3. Can graduates of the two schools practise directly on the Chinese mainland?

Under the Closer Economic Partnership Arrangement (CEPA) framework, the medical degrees of the University of Hong Kong and the Chinese University of Hong Kong are recognised by China’s Ministry of Education. Graduates must still pass the National Medical Licensing Examination before practising on the mainland. Pilot policies announced in 2022 allow eligible Hong Kong permanent residents studying medicine to undertake training and examinations at designated mainland institutions, but the process is still being progressively opened. Individual enquiries should be directed to the National Health Commission.

4. How do accommodation and living costs differ?

HKU provides mainly on-campus halls or residential colleges near Kennedy Town, with annual hostel fees ranging from approximately HK$18,000 to HK$38,000. CUHK, on its spacious campus, offers more abundant hostel places, with annual fees of about HK$14,000 to HK$22,000. Private rental accommodation near either campus generally exceeds HK$10,000 per month for a single person. Overall living costs depend on individual habits.

5. How heavily does the interview weigh in admission?

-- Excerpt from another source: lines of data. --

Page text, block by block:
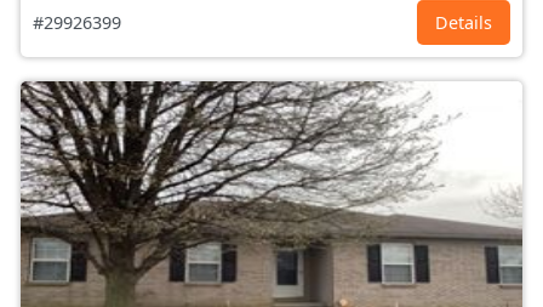
#29926399 Details
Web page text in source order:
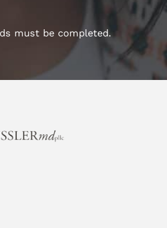
must be completed.
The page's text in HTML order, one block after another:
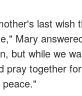
last wish
Mary
but while we
pray together
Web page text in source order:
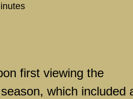
first viewing the
which included
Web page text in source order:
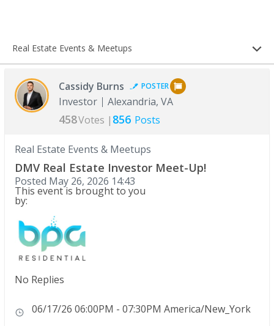
Real Estate Events & Meetups
Cassidy Burns POSTER
Investor Alexandria, VA
458Votes | 856 Posts
Real Estate Events & Meetups
DMV Real Estate Investor Meet-Up!
Posted May 26, 2026 14:43
This event is brought to you
by:
No Replies
06/17/26 06:00PM - 07:30PM America/New_York
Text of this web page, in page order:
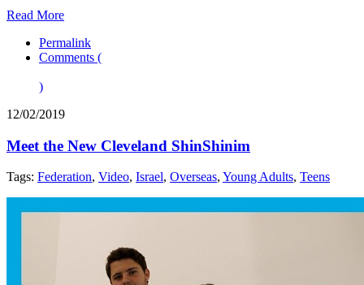
Read More
Permalink
Comments (
)
12/02/2019
Meet the New Cleveland ShinShinim
Tags: Federation, Video, Israel, Overseas, Young Adults, Teens
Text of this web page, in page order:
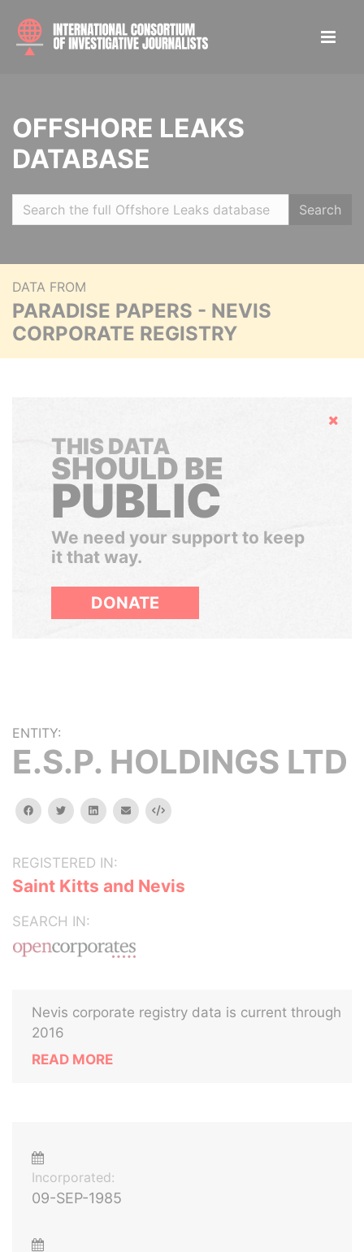
OFFSHORE LEAKS
DATABASE
Search
DATA FROM
PARADISE PAPERS - NEVIS
CORPORATE REGISTRY
Hide
THIS DATA
SHOULD BE
PUBLIC
We need your support to keep
it that way.
DONATE
ENTITY:
E.S.P. HOLDINGS LTD
facebooktwitterlinkedinemail Embed
REGISTERED IN:
Saint Kitts and Nevis
SEARCH IN:
Nevis corporate registry data is current through
2016
READ MORE
Incorporated:
09-SEP-1985
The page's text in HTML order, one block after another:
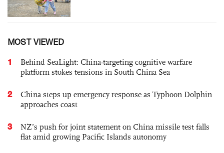
MOST VIEWED
1
Behind SeaLight: China-targeting cognitive warfare
platform stokes tensions in South China Sea
2
China steps up emergency response as Typhoon Dolphin
approaches coast
3
NZ’s push for joint statement on China missile test falls
flat amid growing Pacific Islands autonomy
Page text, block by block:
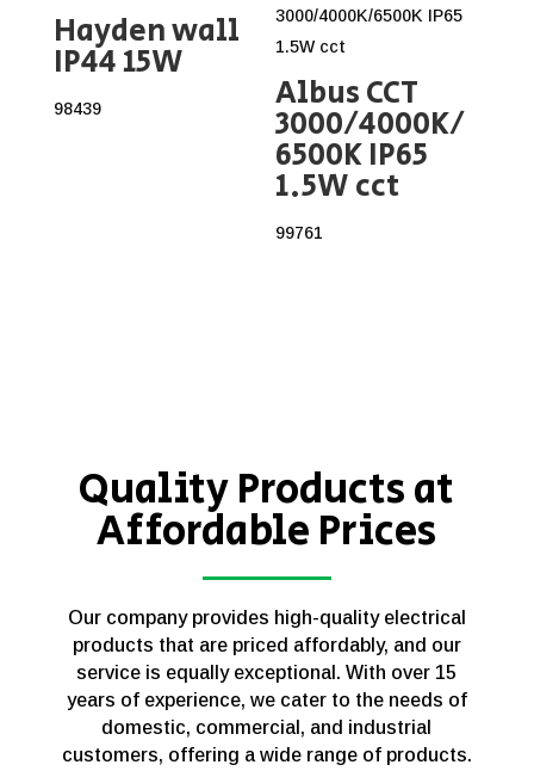
Hayden wall
IP44 15W
98439 Albus CCT
3000/4000K/
6500K IP65
1.5W cct
99761
Quality Products at
Affordable Prices
Our company provides high-quality electrical
products that are priced affordably, and our
service is equally exceptional. With over 15
years of experience, we cater to the needs of
domestic, commercial, and industrial
customers, offering a wide range of products.
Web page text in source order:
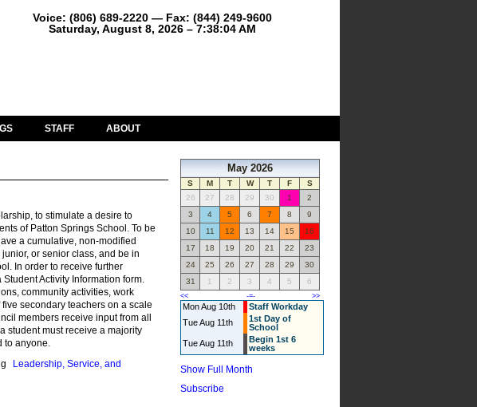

For HKUMed, the interview typically accounts for 30% to 40% of the admission score, assessing communication skills, medical ethics awareness and teamwork. At CU Medicine, the interview carries roughly a 25% to 35% weighting and includes group scenario questions that evaluate problem-solving thinking. Both universities set a DSE-based interview shortlisting threshold; candidates who do not meet it are not invited to interview.

6. What alternative pathways exist if I fail to gain entry to the medical programme?

Neither university operates an internal transfer mechanism into medicine. Some students choose to enter related bachelor’s programmes — biomedical sciences, pharmacy and the like — and then compete for a place in the MBBS/MBChB programme after achieving strong Year 1 results. Success rates are extremely low and places very limited. In addition, neither HKU nor CUHK has a “pre-medical year” bridging scheme; all new entrants must start from the first year of the medical programme.